=== RECORDED DATA ===

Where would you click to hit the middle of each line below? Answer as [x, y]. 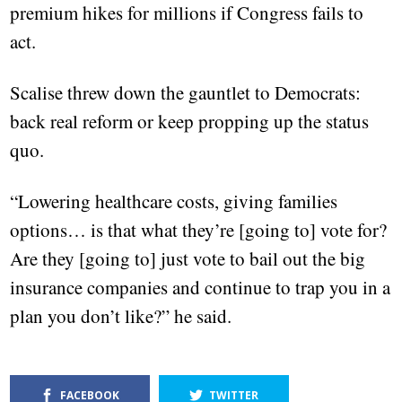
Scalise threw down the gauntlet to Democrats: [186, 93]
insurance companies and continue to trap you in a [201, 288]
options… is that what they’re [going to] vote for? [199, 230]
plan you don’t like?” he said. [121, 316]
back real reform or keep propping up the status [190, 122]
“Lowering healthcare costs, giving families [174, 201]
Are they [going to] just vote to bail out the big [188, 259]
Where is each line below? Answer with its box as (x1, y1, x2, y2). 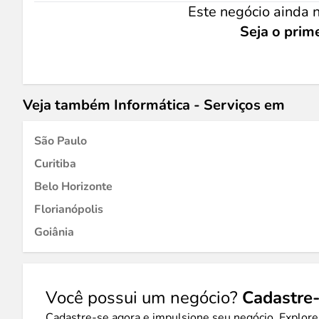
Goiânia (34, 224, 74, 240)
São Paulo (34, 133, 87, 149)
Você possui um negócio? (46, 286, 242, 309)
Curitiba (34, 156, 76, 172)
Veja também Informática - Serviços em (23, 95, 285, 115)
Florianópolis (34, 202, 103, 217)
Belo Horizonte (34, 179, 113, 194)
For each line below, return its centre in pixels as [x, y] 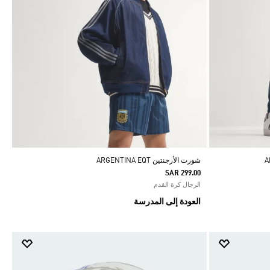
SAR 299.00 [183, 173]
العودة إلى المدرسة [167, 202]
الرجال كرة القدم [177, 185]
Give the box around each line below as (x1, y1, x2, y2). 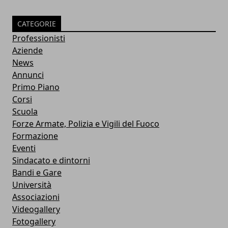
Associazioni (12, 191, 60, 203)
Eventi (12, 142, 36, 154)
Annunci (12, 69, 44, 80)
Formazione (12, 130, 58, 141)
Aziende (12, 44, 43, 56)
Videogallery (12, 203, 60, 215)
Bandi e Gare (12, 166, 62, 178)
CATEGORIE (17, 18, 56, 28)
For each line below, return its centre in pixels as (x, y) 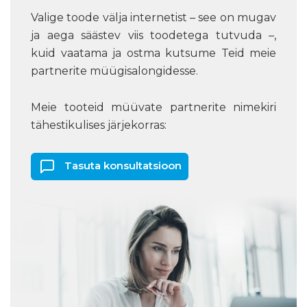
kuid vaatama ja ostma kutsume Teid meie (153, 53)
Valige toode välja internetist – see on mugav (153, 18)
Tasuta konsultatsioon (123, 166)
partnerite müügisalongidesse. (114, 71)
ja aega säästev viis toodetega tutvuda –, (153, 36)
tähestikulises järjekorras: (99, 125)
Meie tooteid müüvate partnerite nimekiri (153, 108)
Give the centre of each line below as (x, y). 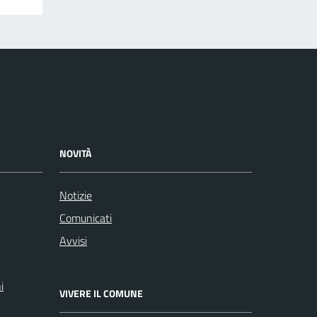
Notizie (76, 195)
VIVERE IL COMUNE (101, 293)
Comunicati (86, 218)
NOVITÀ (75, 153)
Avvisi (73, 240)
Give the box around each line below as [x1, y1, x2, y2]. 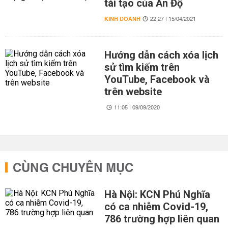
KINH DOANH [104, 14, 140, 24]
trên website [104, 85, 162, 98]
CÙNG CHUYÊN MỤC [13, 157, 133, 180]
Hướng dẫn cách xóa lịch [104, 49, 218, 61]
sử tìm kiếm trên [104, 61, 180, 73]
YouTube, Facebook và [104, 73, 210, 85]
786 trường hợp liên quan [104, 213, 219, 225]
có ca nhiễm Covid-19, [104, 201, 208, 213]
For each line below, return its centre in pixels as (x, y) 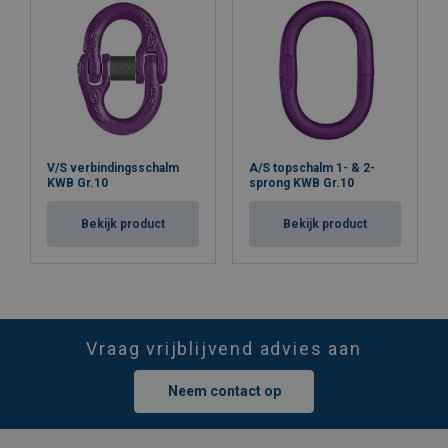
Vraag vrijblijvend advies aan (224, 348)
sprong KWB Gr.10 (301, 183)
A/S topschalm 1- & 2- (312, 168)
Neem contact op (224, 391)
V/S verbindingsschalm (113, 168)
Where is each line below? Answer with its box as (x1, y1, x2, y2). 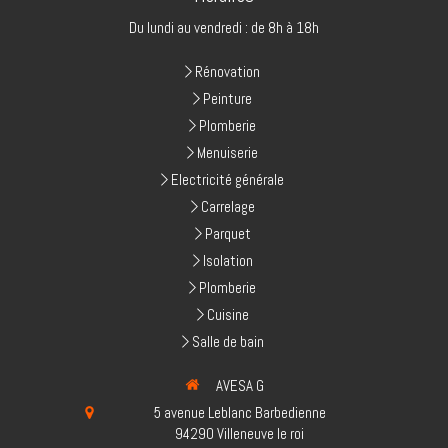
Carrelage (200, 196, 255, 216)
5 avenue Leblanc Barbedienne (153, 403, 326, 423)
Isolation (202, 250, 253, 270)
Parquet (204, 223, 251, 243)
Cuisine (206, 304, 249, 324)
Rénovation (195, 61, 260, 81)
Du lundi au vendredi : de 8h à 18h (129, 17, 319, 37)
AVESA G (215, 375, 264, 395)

===

TASK STATEMENT. Without the pictures, give every line above again exactly.

WORKED SOLUTION.
Where would you click to hit the middle of each line below? Answer as [x, y]. 
Scalise threw down the gauntlet to Democrats: [186, 93]
insurance companies and continue to trap you in a [201, 288]
options… is that what they’re [going to] vote for? [199, 230]
plan you don’t like?” he said. [121, 316]
back real reform or keep propping up the status [190, 122]
“Lowering healthcare costs, giving families [174, 201]
Are they [going to] just vote to bail out the big [188, 259]
Where is each line below? Answer with its box as (x1, y1, x2, y2). 
Goiânia (34, 224, 74, 240)
São Paulo (34, 133, 87, 149)
Você possui um negócio? (46, 286, 242, 309)
Curitiba (34, 156, 76, 172)
Veja também Informática - Serviços em (23, 95, 285, 115)
Florianópolis (34, 202, 103, 217)
Belo Horizonte (34, 179, 113, 194)
For each line below, return its centre in pixels as [x, y] 
SAR 299.00 [183, 173]
العودة إلى المدرسة [167, 202]
الرجال كرة القدم [177, 185]
Give the box around each line below as (x1, y1, x2, y2). 
Associazioni (12, 191, 60, 203)
Eventi (12, 142, 36, 154)
Annunci (12, 69, 44, 80)
Formazione (12, 130, 58, 141)
Aziende (12, 44, 43, 56)
Videogallery (12, 203, 60, 215)
Bandi e Gare (12, 166, 62, 178)
CATEGORIE (17, 18, 56, 28)
For each line below, return its centre in pixels as (x, y) 
kuid vaatama ja ostma kutsume Teid meie (153, 53)
Valige toode välja internetist – see on mugav (153, 18)
Tasuta konsultatsioon (123, 166)
partnerite müügisalongidesse. (114, 71)
ja aega säästev viis toodetega tutvuda –, (153, 36)
tähestikulises järjekorras: (99, 125)
Meie tooteid müüvate partnerite nimekiri (153, 108)
Give the centre of each line below as (x, y). 
Notizie (76, 195)
VIVERE IL COMUNE (101, 293)
Comunicati (86, 218)
NOVITÀ (75, 153)
Avvisi (73, 240)
Give the box around each line below as [x1, y1, x2, y2]. 
KINH DOANH [104, 14, 140, 24]
trên website [104, 85, 162, 98]
CÙNG CHUYÊN MỤC [13, 157, 133, 180]
Hướng dẫn cách xóa lịch [104, 49, 218, 61]
sử tìm kiếm trên [104, 61, 180, 73]
YouTube, Facebook và [104, 73, 210, 85]
786 trường hợp liên quan [104, 213, 219, 225]
có ca nhiễm Covid-19, [104, 201, 208, 213]
For each line below, return its centre in pixels as (x, y) 
Vraag vrijblijvend advies aan (224, 348)
sprong KWB Gr.10 (301, 183)
A/S topschalm 1- & 2- (312, 168)
Neem contact op (224, 391)
V/S verbindingsschalm (113, 168)
Where is each line below? Answer with its box as (x1, y1, x2, y2). 
Carrelage (200, 196, 255, 216)
5 avenue Leblanc Barbedienne (153, 403, 326, 423)
Isolation (202, 250, 253, 270)
Parquet (204, 223, 251, 243)
Cuisine (206, 304, 249, 324)
Rénovation (195, 61, 260, 81)
Du lundi au vendredi : de 8h à 18h (129, 17, 319, 37)
AVESA G (215, 375, 264, 395)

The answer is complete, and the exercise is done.